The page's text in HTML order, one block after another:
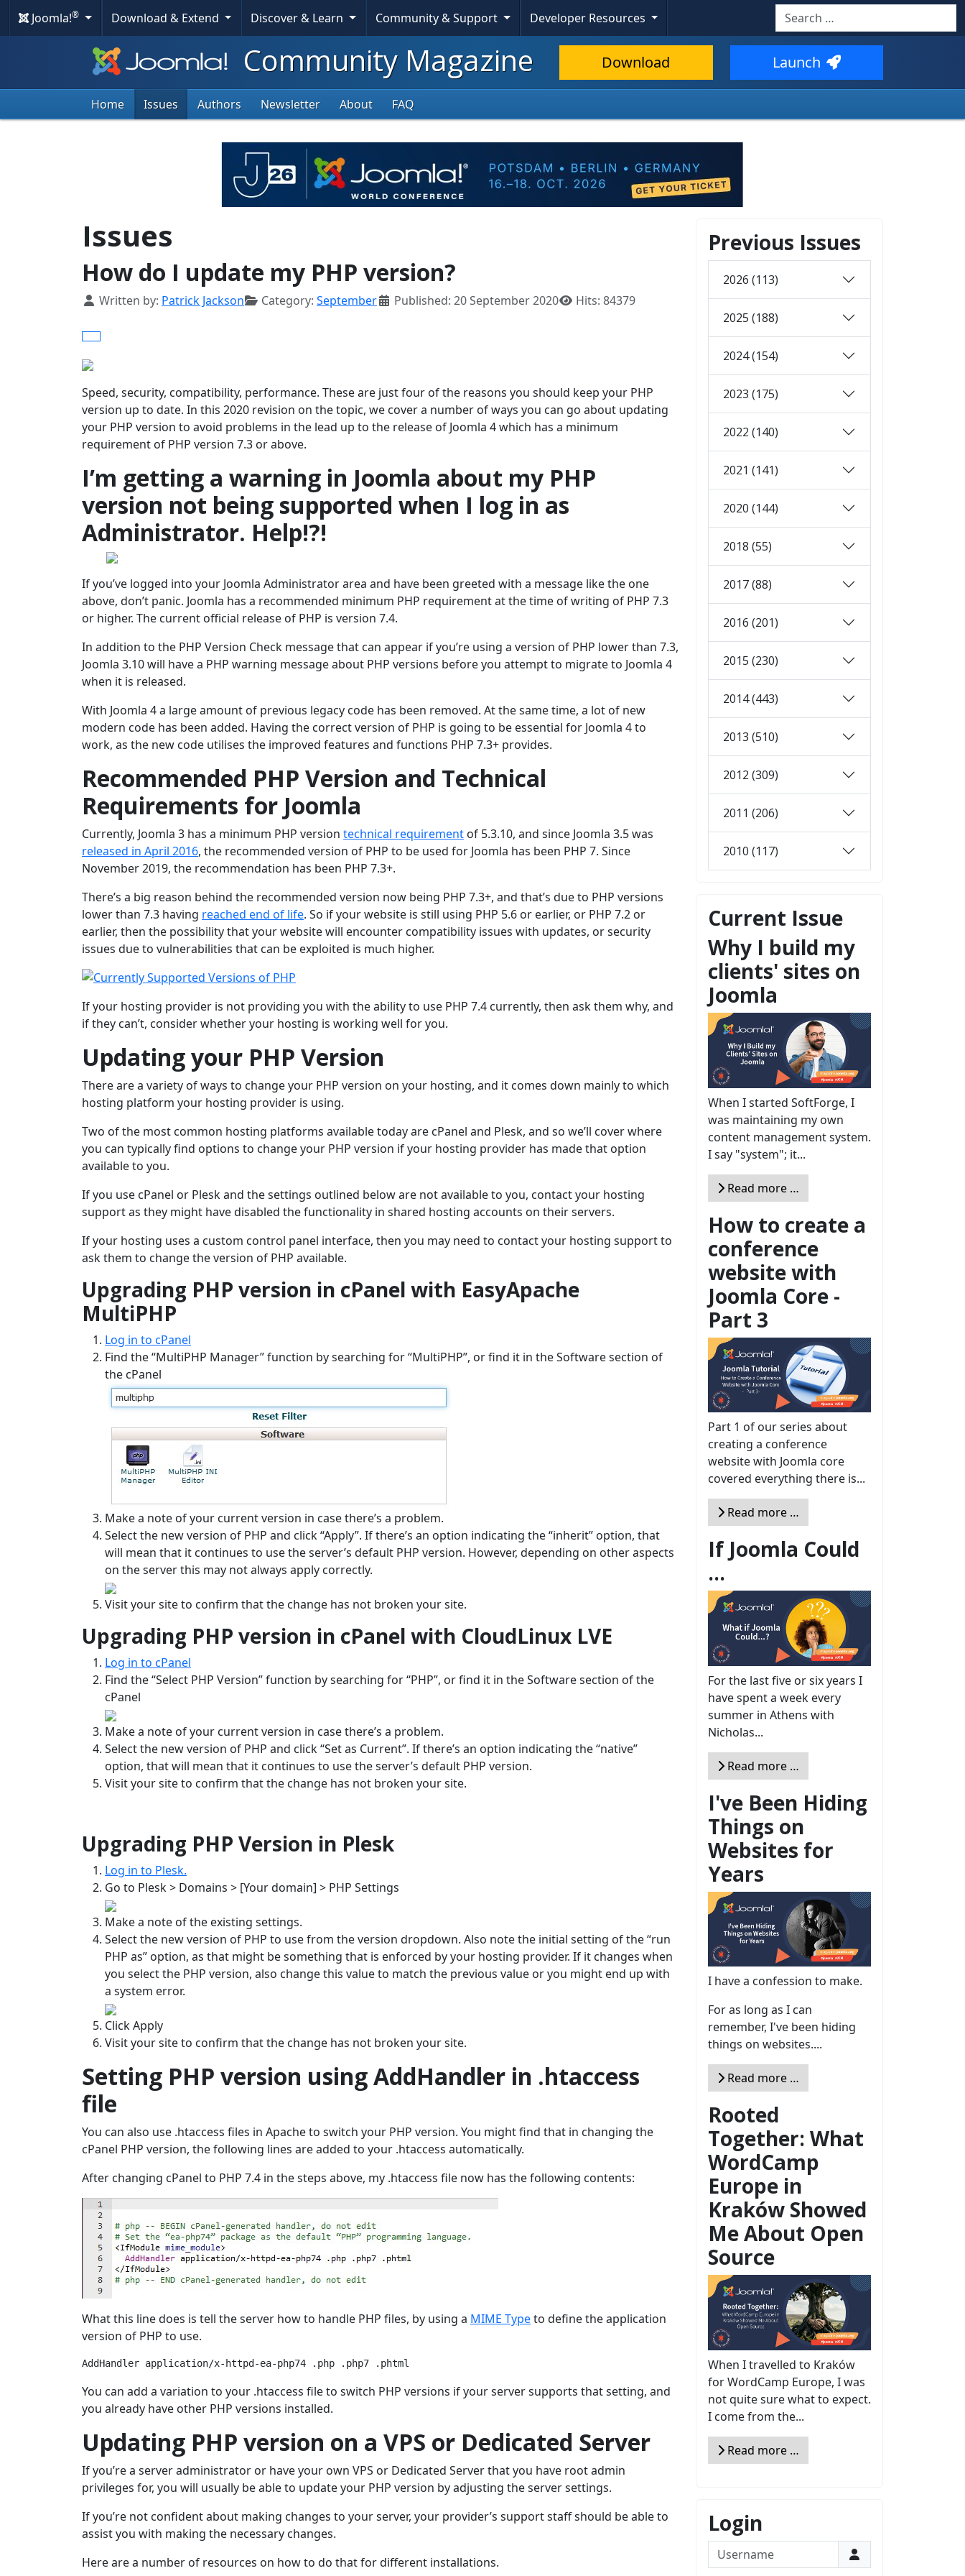
Joomla!® Download & Extend Discover & Learn Community & Support Developer Resources Search
Skip To Content
Community Magazine Download Launch
Home Issues Authors Newsletter About FAQ
Issues
How do I update my PHP version?
Details
Written by: Patrick Jackson Category: September Published: 20 September 2020 Hits: 84379
Speed, security, compatibility, performance. These are just four of the reasons you should keep your PHP
version up to date. In this 2020 revision on the topic, we cover a number of ways you can go about updating
your PHP version to avoid problems in the lead up to the release of Joomla 4 which has a minimum
requirement of PHP version 7.3 or above.
I’m getting a warning in Joomla about my PHP
version not being supported when I log in as
Administrator. Help!?!
If you’ve logged into your Joomla Administrator area and have been greeted with a message like the one
above, don’t panic. Joomla has a recommended minimum PHP requirement at the time of writing of PHP 7.3
or higher. The current official release of PHP is version 7.4.
In addition to the PHP Version Check message that can appear if you’re using a version of PHP lower than 7.3,
Joomla 3.10 will have a PHP warning message about PHP versions before you attempt to migrate to Joomla 4
when it is released.
With Joomla 4 a large amount of previous legacy code has been removed. At the same time, a lot of new
modern code has been added. Having the correct version of PHP is going to be essential for Joomla 4 to
work, as the new code utilises the improved features and functions PHP 7.3+ provides.
Recommended PHP Version and Technical
Requirements for Joomla
Currently, Joomla 3 has a minimum PHP version technical requirement of 5.3.10, and since Joomla 3.5 was
released in April 2016, the recommended version of PHP to be used for Joomla has been PHP 7. Since
November 2019, the recommendation has been PHP 7.3+.
There’s a big reason behind the recommended version now being PHP 7.3+, and that’s due to PHP versions
lower than 7.3 having reached end of life. So if your website is still using PHP 5.6 or earlier, or PHP 7.2 or
earlier, then the possibility that your website will encounter compatibility issues with updates, or security
issues due to vulnerabilities that can be exploited is much higher.
If your hosting provider is not providing you with the ability to use PHP 7.4 currently, then ask them why, and
if they can’t, consider whether your hosting is working well for you.
Updating your PHP Version
There are a variety of ways to change your PHP version on your hosting, and it comes down mainly to which
hosting platform your hosting provider is using.
Two of the most common hosting platforms available today are cPanel and Plesk, and so we’ll cover where
you can typically find options to change your PHP version if your hosting provider has made that option
available to you.
If you use cPanel or Plesk and the settings outlined below are not available to you, contact your hosting
support as they might have disabled the functionality in shared hosting accounts on their servers.
If your hosting uses a custom control panel interface, then you may need to contact your hosting support to
ask them to change the version of PHP available.
Upgrading PHP version in cPanel with EasyApache
MultiPHP
Log in to cPanel
Find the “MultiPHP Manager” function by searching for “MultiPHP”, or find it in the Software section of
the cPanel
Make a note of your current version in case there’s a problem.
Select the new version of PHP and click “Apply”. If there’s an option indicating the “inherit” option, that
will mean that it continues to use the server’s default PHP version. However, depending on other aspects
on the server this may not always apply correctly.
Visit your site to confirm that the change has not broken your site.
Upgrading PHP version in cPanel with CloudLinux LVE
Log in to cPanel
Find the “Select PHP Version” function by searching for “PHP”, or find it in the Software section of the
cPanel
Make a note of your current version in case there’s a problem.
Select the new version of PHP and click “Set as Current”. If there’s an option indicating the “native”
option, that will mean that it continues to use the server’s default PHP version.
Visit your site to confirm that the change has not broken your site.
Upgrading PHP Version in Plesk
Log in to Plesk.
Go to Plesk > Domains > [Your domain] > PHP Settings
Make a note of the existing settings.
Select the new version of PHP to use from the version dropdown. Also note the initial setting of the “run
PHP as” option, as that might be something that is enforced by your hosting provider. If it changes when
you select the PHP version, also change this value to match the previous value or you might end up with
a system error.
Click Apply
Visit your site to confirm that the change has not broken your site.
Setting PHP version using AddHandler in .htaccess
file
You can also use .htaccess files in Apache to switch your PHP version. You might find that in changing the
cPanel PHP version, the following lines are added to your .htaccess automatically.
After changing cPanel to PHP 7.4 in the steps above, my .htaccess file now has the following contents:
What this line does is tell the server how to handle PHP files, by using a MIME Typeto define the application
version of PHP to use.
AddHandler application/x-httpd-ea-php74 .php .php7 .phtml
You can add a variation to your .htaccess file to switch PHP versions if your server supports that setting, and
you already have other PHP versions installed.
Updating PHP version on a VPS or Dedicated Server
If you’re a server administrator or have your own VPS or Dedicated Server that you have root admin
privileges for, you will usually be able to update your PHP version by adjusting the server settings.
If you’re not confident about making changes to your server, your provider’s support staff should be able to
assist you with making the necessary changes.
Here are a number of resources on how to do that for different installations.
Previous Issues
2026 (113)
2025 (188)
2024 (154)
2023 (175)
2022 (140)
2021 (141)
2020 (144)
2018 (55)
2017 (88)
2016 (201)
2015 (230)
2014 (443)
2013 (510)
2012 (309)
2011 (206)
2010 (117)
Current Issue
Why I build my
clients' sites on
Joomla
When I started SoftForge, I
was maintaining my own
content management system.
I say "system"; it...
Read more …
How to create a
conference
website with
Joomla Core -
Part 3
Part 1 of our series about
creating a conference
website with Joomla core
covered everything there is...
Read more …
If Joomla Could
...
For the last five or six years I
have spent a week every
summer in Athens with
Nicholas...
Read more …
I've Been Hiding
Things on
Websites for
Years
I have a confession to make.
For as long as I can
remember, I've been hiding
things on websites....
Read more …
Rooted
Together: What
WordCamp
Europe in
Kraków Showed
Me About Open
Source
When I travelled to Kraków
for WordCamp Europe, I was
not quite sure what to expect.
I come from the...
Read more …
Login
Username
####################
== What the task asks ==
Would you print exactly, and only, the lines of the data above from the line with "If you’ve logged" through the line with "or higher. The", inclusive?

== Expected answer ==
If you’ve logged into your Joomla Administrator area and have been greeted with a message like the one
above, don’t panic. Joomla has a recommended minimum PHP requirement at the time of writing of PHP 7.3
or higher. The current official release of PHP is version 7.4.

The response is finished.